Concernant le directeur général, Khaled Salam affirme
avoir agi en coordination avec Youssef Lahoud qui l’a, toutefois, nié
lors d’une confrontation avec Salam devant le chef de la brigade criminelle.
Il semblerait que, dès la prise en charge de ses fonctions, le PDG
aurait modifié le réglement intérieur de la compagnie
restreignant les prérogatives du directeur général
à la signature des affaires courantes et quotidiennes.
Autre point à éclaircir: le rôle du fils de Khaled
Salam. L’enquête a révélé que Salim Salam se
trouvait à Sin-gapour en novembre 1996, au moment où ont
démarré les négociations entre la “Singapor Airlines”

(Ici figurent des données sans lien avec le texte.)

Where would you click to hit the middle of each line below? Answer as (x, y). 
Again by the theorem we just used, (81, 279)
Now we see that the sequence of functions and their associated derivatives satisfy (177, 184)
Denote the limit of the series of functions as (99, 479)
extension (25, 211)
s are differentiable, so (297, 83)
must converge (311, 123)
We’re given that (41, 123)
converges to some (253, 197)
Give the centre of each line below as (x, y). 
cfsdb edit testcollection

et la MEA. Simple coïncidence? Le jeune homme assure avoir été
mandaté par “l’American Express” en vue d’étudier les possibilités
de financer l’achat d’avions par une compagnie américaine la “Silk
Airways”.
Afin de vérifier ces arguments, le général Salem
a demandé l’ordre de mission délivré par la banque
américaine en novembre 96. Surtout, qu’au fil des interrogatoires,
il s’est révélé que la correspondance entre le PDG
de la MEA et la “Singapor Airlines” pour la location des cinq avions, remonterait
à novembre 96 et non à février 97, tel que l’avait
affirmé au départ Khaled Salam.
NOUVELLE DONNE: LA VENTE DE TROIS “JUMBO”

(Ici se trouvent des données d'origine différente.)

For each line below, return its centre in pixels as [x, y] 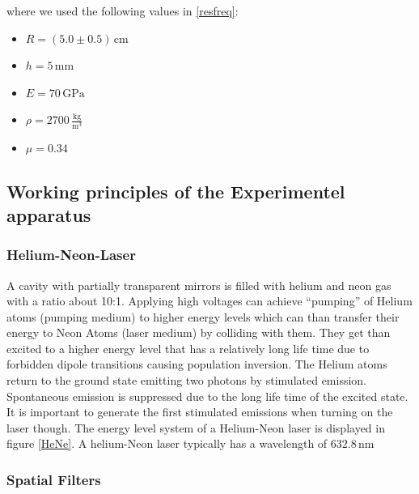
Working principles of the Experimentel [176, 191]
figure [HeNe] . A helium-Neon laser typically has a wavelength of [167, 443]
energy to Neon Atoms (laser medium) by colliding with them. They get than [199, 332]
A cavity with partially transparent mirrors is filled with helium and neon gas [199, 285]
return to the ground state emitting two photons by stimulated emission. [187, 380]
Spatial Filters [54, 479]
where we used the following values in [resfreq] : [123, 11]
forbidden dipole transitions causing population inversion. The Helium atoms [197, 364]
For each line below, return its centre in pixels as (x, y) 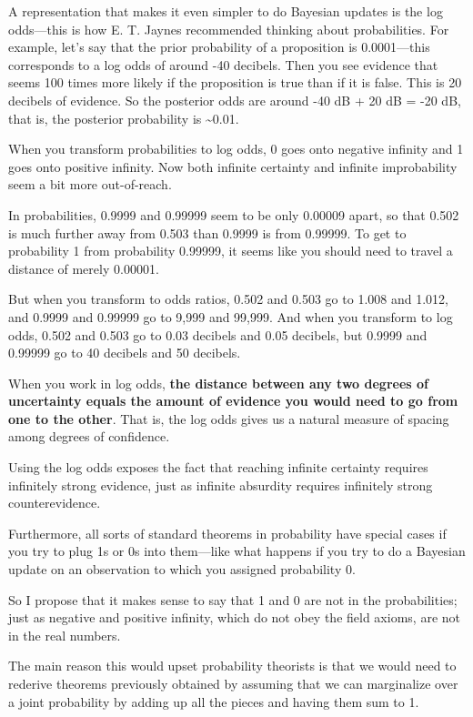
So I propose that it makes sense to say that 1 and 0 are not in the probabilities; (233, 599)
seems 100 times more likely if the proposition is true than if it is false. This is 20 (235, 82)
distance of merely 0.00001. (84, 268)
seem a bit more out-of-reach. (90, 184)
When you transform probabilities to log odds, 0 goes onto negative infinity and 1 (236, 149)
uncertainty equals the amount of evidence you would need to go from (233, 401)
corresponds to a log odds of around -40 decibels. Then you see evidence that (223, 64)
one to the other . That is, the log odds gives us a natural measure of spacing (229, 418)

Suite à la déposition de Mahfoud Aziz, chef du département
opération à la MEA, le chef de la brigade criminelle est
informé que la MEA a récemment vendu trois avions de type
“Jumbo” (Boeing 747) à 21 millions de dollars pièce à
une compagnie américaine la AIA. L’un des trois appareils a déjà
été livré; les deux autres le seront en février,
puisqu’à l’heure actuelle l’un est loué à Air France;
l’autre à Air Maroc.
Le prix de vente des “Jumbo Jets” semblait défavorable comparé
à celui de la location des “Airbus”. Elle avait pour but de renflouer
les caisses de la MEA en situation peu brillante. Mais le besoin financier
peut-il, à lui seul, justifier cette vente? D’autant plus que pour
la B.D.L., principal actionnaire de la M.E.A., tout gaspillage caractérisant
les transactions est considéré comme un gaspillage de “biens
publics”.
LA BALLE DANS LE CAMP DE LA BANQUE CENTRALE
Les investigations effectuées par le chef de la brigade criminelle
sous la supervision du procureur général, Adnane Addoum ont
permis, dit-on, jusque-là, de dégager certains fils conducteurs
et de cerner les responsabilités. On attend, à présent,
les résultats de l’enquête.
Ce dossier brûlant risque-t-il de connaître le même
sort que tant d’autres?
Quoi qu’il en soit, un fait est certain: la balle est maintenant dans
le camp de la Banque du Liban.
A ce titre, la BDL avait approuvé le plan triennal (97, 98,
99), mis au point par la société après avoir porté
son capital à 125 millions de dollars, afin de permettre à
la MEA de se restructurer, de moderniser sa flotte et de la faire passer
d’une compagnie n’ayant eu que des pertes depuis des années, à
une société capable de réaliser des bénéfices
à partir de 1999.
La Banque centrale est venue, aussi, récemment au secours de
la MEA payant pour elle un emprunt de 14 millions de dollars qu’elle avait
fait auprès des banques Audi et du Crédit Libanais et étant
venu à échéance en août 97.
La MEA espérait rembourser cette dette par la livraison du premier
“Jumbo Jet” vendu à la compagnie américaine, mais il y a
eu un retard dans cette livraison à cause de certaines réparations
à effectuer sur l’appareil.
QUE RÉSERVE L’AVENIR À LA MEA?
Quelles mesures compte donc adopter la Banque du Liban face à
cette grave crise que traverse la MEA?
A Londres, les avocats de la MEA mènent devant la Chambre de
Commerce de la capitale britannique - qui constitue selon une clause du
contrat, l’autorité d’arbitrage en cas de conflit entre les deux
parties - des pourparlers loin des feux de la rampe, en vue d’obtenir la
résiliation du contrat entre la MEA et la “Singapor Airlines”.
A Beyrouth, la Banque Centrale n’a toujours pas décidé
de se porter partie civile contre les personnes susceptibles d’avoir encaissé
des commissions dans le cadre de ce contrat. Car lorsqu’il s’agit de la
MEA, la banque se comporte comme une société commerciale
et le Parquet ne peut pas engager, spontanément, des poursuites.
Allons-nous en savoir davantage dans les jours à venir?
En somme, cette histoire de pot-de-vin aura été la goutte
d’eau qui remet en question l’avenir de notre compagnie nationale d’aviation.